● Requirement
Set the data down again, exactly as it reads, but without the pictures.

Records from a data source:
****************
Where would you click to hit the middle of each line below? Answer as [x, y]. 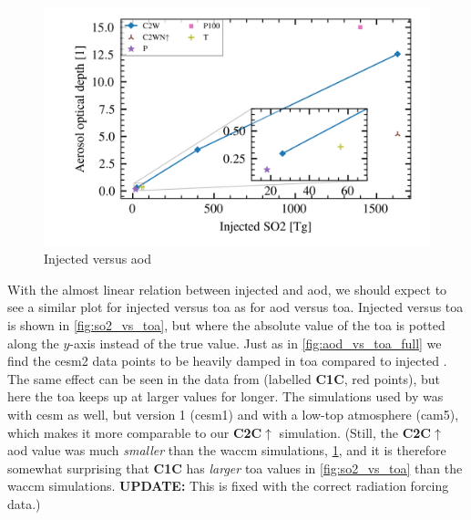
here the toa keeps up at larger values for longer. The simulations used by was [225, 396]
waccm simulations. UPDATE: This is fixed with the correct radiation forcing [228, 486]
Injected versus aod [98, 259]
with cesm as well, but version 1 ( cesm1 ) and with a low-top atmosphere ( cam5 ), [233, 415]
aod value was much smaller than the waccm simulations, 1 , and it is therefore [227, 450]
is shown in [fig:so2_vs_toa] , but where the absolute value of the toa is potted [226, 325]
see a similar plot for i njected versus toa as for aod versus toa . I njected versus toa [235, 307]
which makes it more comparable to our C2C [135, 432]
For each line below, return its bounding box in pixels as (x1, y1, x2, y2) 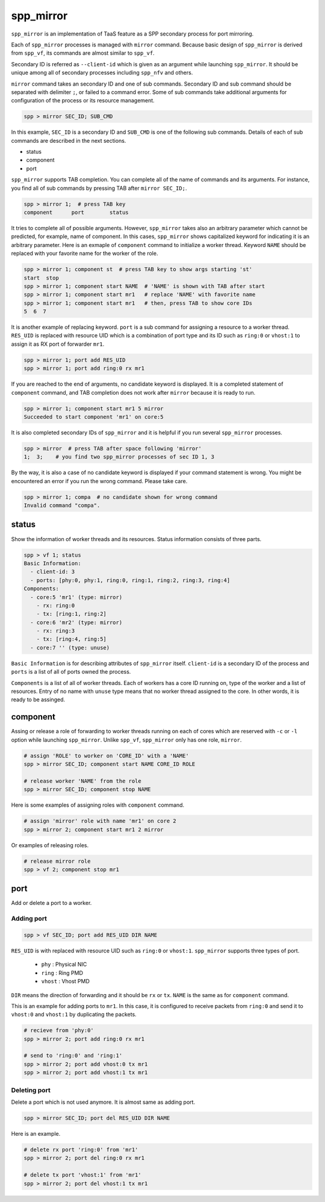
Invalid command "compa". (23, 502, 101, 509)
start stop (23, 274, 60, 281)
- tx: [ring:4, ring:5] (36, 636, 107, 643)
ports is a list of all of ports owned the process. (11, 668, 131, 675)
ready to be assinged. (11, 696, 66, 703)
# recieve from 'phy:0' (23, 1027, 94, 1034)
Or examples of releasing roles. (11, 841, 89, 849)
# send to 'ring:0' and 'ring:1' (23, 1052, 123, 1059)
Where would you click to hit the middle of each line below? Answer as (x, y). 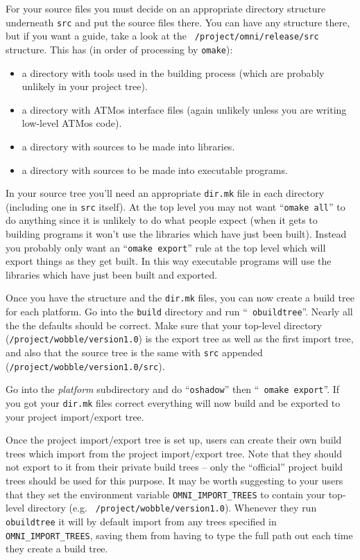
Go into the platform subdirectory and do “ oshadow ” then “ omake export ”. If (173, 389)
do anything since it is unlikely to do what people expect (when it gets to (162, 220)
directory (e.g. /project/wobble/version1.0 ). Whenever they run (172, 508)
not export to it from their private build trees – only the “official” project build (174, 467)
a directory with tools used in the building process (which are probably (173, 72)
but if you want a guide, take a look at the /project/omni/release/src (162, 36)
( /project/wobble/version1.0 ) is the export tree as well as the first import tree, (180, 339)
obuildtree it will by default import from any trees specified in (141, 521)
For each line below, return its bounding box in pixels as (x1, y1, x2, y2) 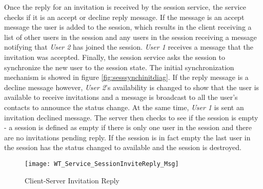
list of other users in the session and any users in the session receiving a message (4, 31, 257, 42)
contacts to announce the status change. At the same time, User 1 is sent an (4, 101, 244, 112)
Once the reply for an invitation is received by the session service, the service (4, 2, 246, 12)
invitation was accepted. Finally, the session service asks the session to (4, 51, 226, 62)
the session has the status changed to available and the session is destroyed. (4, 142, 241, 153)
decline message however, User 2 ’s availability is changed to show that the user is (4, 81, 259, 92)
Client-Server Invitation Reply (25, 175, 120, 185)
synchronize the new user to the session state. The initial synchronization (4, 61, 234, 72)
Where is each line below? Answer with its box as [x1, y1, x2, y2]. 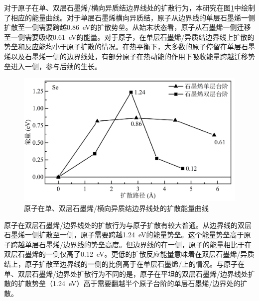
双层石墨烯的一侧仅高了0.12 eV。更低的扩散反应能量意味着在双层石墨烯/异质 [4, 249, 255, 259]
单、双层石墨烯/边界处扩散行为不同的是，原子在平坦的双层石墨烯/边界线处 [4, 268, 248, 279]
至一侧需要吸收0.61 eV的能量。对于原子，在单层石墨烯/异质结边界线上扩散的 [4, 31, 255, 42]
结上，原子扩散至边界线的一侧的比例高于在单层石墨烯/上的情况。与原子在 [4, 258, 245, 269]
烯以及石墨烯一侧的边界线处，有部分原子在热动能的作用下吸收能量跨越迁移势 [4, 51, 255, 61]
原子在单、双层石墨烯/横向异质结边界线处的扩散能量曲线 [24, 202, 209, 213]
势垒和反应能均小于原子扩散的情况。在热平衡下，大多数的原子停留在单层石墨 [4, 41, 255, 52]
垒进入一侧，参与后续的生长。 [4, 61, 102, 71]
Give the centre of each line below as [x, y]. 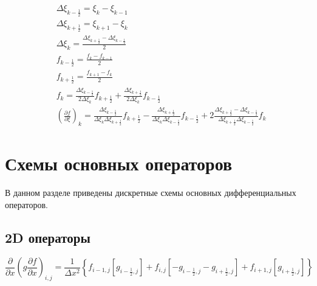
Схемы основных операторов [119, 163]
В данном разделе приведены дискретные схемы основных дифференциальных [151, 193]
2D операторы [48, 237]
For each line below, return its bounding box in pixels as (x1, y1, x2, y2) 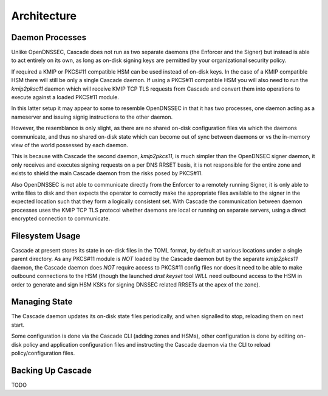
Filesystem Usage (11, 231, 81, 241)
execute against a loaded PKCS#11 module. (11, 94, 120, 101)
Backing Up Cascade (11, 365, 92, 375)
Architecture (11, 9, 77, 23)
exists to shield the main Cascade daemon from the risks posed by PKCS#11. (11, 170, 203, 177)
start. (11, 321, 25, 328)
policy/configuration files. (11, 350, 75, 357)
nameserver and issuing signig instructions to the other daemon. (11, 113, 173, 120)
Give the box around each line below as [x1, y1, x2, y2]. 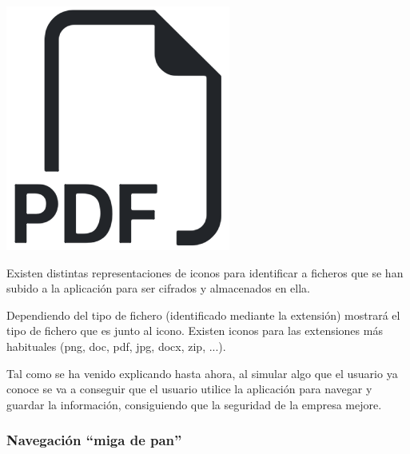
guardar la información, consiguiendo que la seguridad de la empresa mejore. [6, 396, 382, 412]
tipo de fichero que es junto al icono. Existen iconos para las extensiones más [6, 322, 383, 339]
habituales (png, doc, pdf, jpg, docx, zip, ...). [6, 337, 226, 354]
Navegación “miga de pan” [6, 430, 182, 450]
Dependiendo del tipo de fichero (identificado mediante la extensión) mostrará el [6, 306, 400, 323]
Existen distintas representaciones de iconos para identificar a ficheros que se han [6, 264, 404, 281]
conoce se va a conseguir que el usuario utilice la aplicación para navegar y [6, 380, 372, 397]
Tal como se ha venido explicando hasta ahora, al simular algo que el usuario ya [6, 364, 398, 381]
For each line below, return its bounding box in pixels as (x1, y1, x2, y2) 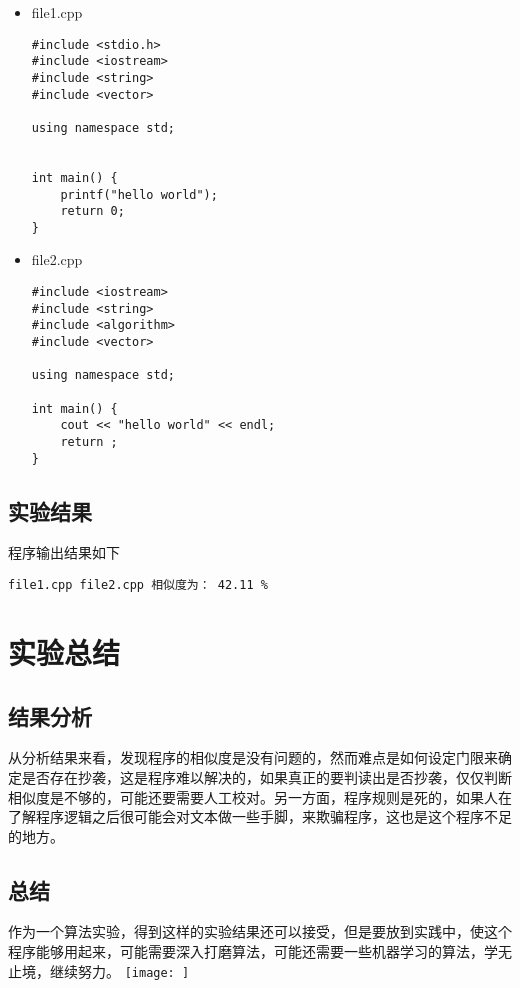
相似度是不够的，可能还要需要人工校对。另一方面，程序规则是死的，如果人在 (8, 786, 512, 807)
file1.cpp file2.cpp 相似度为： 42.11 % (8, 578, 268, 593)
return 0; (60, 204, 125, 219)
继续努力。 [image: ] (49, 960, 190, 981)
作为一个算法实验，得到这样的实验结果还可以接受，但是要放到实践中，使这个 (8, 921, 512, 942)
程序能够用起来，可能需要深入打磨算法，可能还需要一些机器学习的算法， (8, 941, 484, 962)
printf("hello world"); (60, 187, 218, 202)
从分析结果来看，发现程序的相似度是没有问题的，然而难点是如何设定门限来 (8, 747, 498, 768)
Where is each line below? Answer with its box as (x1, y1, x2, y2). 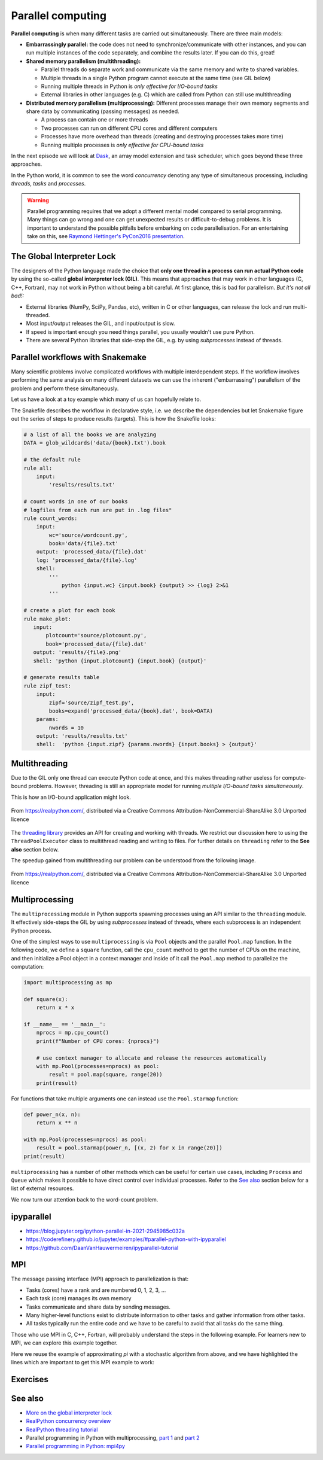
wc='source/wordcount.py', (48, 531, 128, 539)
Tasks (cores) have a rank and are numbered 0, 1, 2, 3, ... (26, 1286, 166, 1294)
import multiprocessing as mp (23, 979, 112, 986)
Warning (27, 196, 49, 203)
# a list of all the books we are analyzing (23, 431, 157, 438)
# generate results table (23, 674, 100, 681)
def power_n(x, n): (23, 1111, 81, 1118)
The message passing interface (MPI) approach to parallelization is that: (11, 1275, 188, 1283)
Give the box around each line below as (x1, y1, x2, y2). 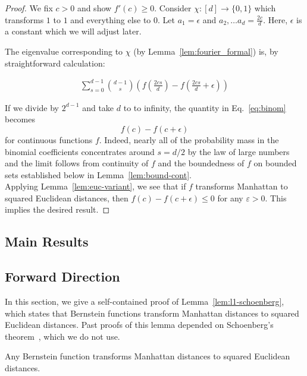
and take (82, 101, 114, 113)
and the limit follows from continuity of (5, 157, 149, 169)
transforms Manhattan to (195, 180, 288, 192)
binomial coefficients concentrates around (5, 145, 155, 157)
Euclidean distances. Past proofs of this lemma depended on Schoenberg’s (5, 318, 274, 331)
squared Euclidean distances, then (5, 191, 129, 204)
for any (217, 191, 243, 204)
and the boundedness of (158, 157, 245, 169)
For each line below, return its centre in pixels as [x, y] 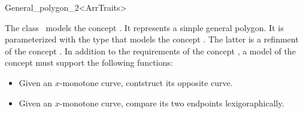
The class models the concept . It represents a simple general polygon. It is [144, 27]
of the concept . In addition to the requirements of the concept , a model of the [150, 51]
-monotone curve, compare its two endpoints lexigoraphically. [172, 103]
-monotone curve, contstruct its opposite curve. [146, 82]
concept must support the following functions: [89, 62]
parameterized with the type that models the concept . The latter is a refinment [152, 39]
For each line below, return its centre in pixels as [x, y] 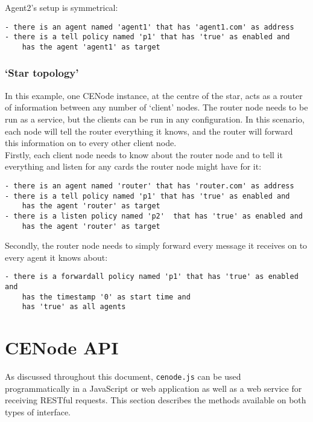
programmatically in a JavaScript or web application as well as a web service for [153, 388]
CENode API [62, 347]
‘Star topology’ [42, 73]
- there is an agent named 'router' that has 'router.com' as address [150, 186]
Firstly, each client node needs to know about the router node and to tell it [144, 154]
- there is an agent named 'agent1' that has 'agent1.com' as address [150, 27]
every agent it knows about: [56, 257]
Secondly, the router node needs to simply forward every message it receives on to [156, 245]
****************
● Solution to this task
Where would you click to hit the middle of each line below? Answer as [x, y]. 
here the toa keeps up at larger values for longer. The simulations used by was [225, 396]
waccm simulations. UPDATE: This is fixed with the correct radiation forcing [228, 486]
Injected versus aod [98, 259]
with cesm as well, but version 1 ( cesm1 ) and with a low-top atmosphere ( cam5 ), [233, 415]
aod value was much smaller than the waccm simulations, 1 , and it is therefore [227, 450]
is shown in [fig:so2_vs_toa] , but where the absolute value of the toa is potted [226, 325]
see a similar plot for i njected versus toa as for aod versus toa . I njected versus toa [235, 307]
which makes it more comparable to our C2C [135, 432]
For each line below, return its bounding box in pixels as (x1, y1, x2, y2) 
Invalid command "compa". (23, 502, 101, 509)
start stop (23, 274, 60, 281)
- tx: [ring:4, ring:5] (36, 636, 107, 643)
ports is a list of all of ports owned the process. (11, 668, 131, 675)
ready to be assinged. (11, 696, 66, 703)
# recieve from 'phy:0' (23, 1027, 94, 1034)
Or examples of releasing roles. (11, 841, 89, 849)
# send to 'ring:0' and 'ring:1' (23, 1052, 123, 1059)
Where would you click to hit the middle of each line below? Answer as (x, y). 
Go into the platform subdirectory and do “ oshadow ” then “ omake export ”. If (173, 389)
do anything since it is unlikely to do what people expect (when it gets to (162, 220)
directory (e.g. /project/wobble/version1.0 ). Whenever they run (172, 508)
not export to it from their private build trees – only the “official” project build (174, 467)
a directory with tools used in the building process (which are probably (173, 72)
but if you want a guide, take a look at the /project/omni/release/src (162, 36)
( /project/wobble/version1.0 ) is the export tree as well as the first import tree, (180, 339)
obuildtree it will by default import from any trees specified in (141, 521)
For each line below, return its bounding box in pixels as (x1, y1, x2, y2) 
list of other users in the session and any users in the session receiving a message (4, 31, 257, 42)
contacts to announce the status change. At the same time, User 1 is sent an (4, 101, 244, 112)
Once the reply for an invitation is received by the session service, the service (4, 2, 246, 12)
invitation was accepted. Finally, the session service asks the session to (4, 51, 226, 62)
the session has the status changed to available and the session is destroyed. (4, 142, 241, 153)
decline message however, User 2 ’s availability is changed to show that the user is (4, 81, 259, 92)
Client-Server Invitation Reply (25, 175, 120, 185)
synchronize the new user to the session state. The initial synchronization (4, 61, 234, 72)
Where is each line below? Answer with its box as [x1, y1, x2, y2]. 
双层石墨烯的一侧仅高了0.12 eV。更低的扩散反应能量意味着在双层石墨烯/异质 [4, 249, 255, 259]
单、双层石墨烯/边界处扩散行为不同的是，原子在平坦的双层石墨烯/边界线处 [4, 268, 248, 279]
至一侧需要吸收0.61 eV的能量。对于原子，在单层石墨烯/异质结边界线上扩散的 [4, 31, 255, 42]
结上，原子扩散至边界线的一侧的比例高于在单层石墨烯/上的情况。与原子在 [4, 258, 245, 269]
烯以及石墨烯一侧的边界线处，有部分原子在热动能的作用下吸收能量跨越迁移势 [4, 51, 255, 61]
原子在单、双层石墨烯/横向异质结边界线处的扩散能量曲线 [24, 202, 209, 213]
势垒和反应能均小于原子扩散的情况。在热平衡下，大多数的原子停留在单层石墨 [4, 41, 255, 52]
垒进入一侧，参与后续的生长。 [4, 61, 102, 71]
Give the centre of each line below as [x, y]. 
Схемы основных операторов [119, 163]
В данном разделе приведены дискретные схемы основных дифференциальных [151, 193]
2D операторы [48, 237]
For each line below, return its bounding box in pixels as (x1, y1, x2, y2) 
Filesystem Usage (11, 231, 81, 241)
execute against a loaded PKCS#11 module. (11, 94, 120, 101)
Backing Up Cascade (11, 365, 92, 375)
Architecture (11, 9, 77, 23)
exists to shield the main Cascade daemon from the risks posed by PKCS#11. (11, 170, 203, 177)
start. (11, 321, 25, 328)
policy/configuration files. (11, 350, 75, 357)
nameserver and issuing signig instructions to the other daemon. (11, 113, 173, 120)
Give the box around each line below as [x1, y1, x2, y2]. 
guardar la información, consiguiendo que la seguridad de la empresa mejore. [6, 396, 382, 412]
tipo de fichero que es junto al icono. Existen iconos para las extensiones más [6, 322, 383, 339]
habituales (png, doc, pdf, jpg, docx, zip, ...). [6, 337, 226, 354]
Navegación “miga de pan” [6, 430, 182, 450]
Dependiendo del tipo de fichero (identificado mediante la extensión) mostrará el [6, 306, 400, 323]
Existen distintas representaciones de iconos para identificar a ficheros que se han [6, 264, 404, 281]
conoce se va a conseguir que el usuario utilice la aplicación para navegar y [6, 380, 372, 397]
Tal como se ha venido explicando hasta ahora, al simular algo que el usuario ya [6, 364, 398, 381]
For each line below, return its bounding box in pixels as (x1, y1, x2, y2) 
相似度是不够的，可能还要需要人工校对。另一方面，程序规则是死的，如果人在 (8, 786, 512, 807)
file1.cpp file2.cpp 相似度为： 42.11 % (8, 578, 268, 593)
return 0; (60, 204, 125, 219)
继续努力。 [image: ] (49, 960, 190, 981)
作为一个算法实验，得到这样的实验结果还可以接受，但是要放到实践中，使这个 (8, 921, 512, 942)
程序能够用起来，可能需要深入打磨算法，可能还需要一些机器学习的算法， (8, 941, 484, 962)
printf("hello world"); (60, 187, 218, 202)
从分析结果来看，发现程序的相似度是没有问题的，然而难点是如何设定门限来 (8, 747, 498, 768)
Where is each line below? Answer with its box as (x1, y1, x2, y2). 
wc='source/wordcount.py', (48, 531, 128, 539)
Tasks (cores) have a rank and are numbered 0, 1, 2, 3, ... (26, 1286, 166, 1294)
import multiprocessing as mp (23, 979, 112, 986)
Warning (27, 196, 49, 203)
# a list of all the books we are analyzing (23, 431, 157, 438)
# generate results table (23, 674, 100, 681)
def power_n(x, n): (23, 1111, 81, 1118)
The message passing interface (MPI) approach to parallelization is that: (11, 1275, 188, 1283)
Give the box around each line below as (x1, y1, x2, y2). 
and take (82, 101, 114, 113)
and the limit follows from continuity of (5, 157, 149, 169)
transforms Manhattan to (195, 180, 288, 192)
binomial coefficients concentrates around (5, 145, 155, 157)
Euclidean distances. Past proofs of this lemma depended on Schoenberg’s (5, 318, 274, 331)
squared Euclidean distances, then (5, 191, 129, 204)
for any (217, 191, 243, 204)
and the boundedness of (158, 157, 245, 169)
For each line below, return its centre in pixels as [x, y] 
The class models the concept . It represents a simple general polygon. It is [144, 27]
of the concept . In addition to the requirements of the concept , a model of the [150, 51]
-monotone curve, compare its two endpoints lexigoraphically. [172, 103]
-monotone curve, contstruct its opposite curve. [146, 82]
concept must support the following functions: [89, 62]
parameterized with the type that models the concept . The latter is a refinment [152, 39]
For each line below, return its centre in pixels as [x, y] 
programmatically in a JavaScript or web application as well as a web service for [153, 388]
CENode API [62, 347]
‘Star topology’ [42, 73]
- there is an agent named 'router' that has 'router.com' as address [150, 186]
Firstly, each client node needs to know about the router node and to tell it [144, 154]
- there is an agent named 'agent1' that has 'agent1.com' as address [150, 27]
every agent it knows about: [56, 257]
Secondly, the router node needs to simply forward every message it receives on to [156, 245]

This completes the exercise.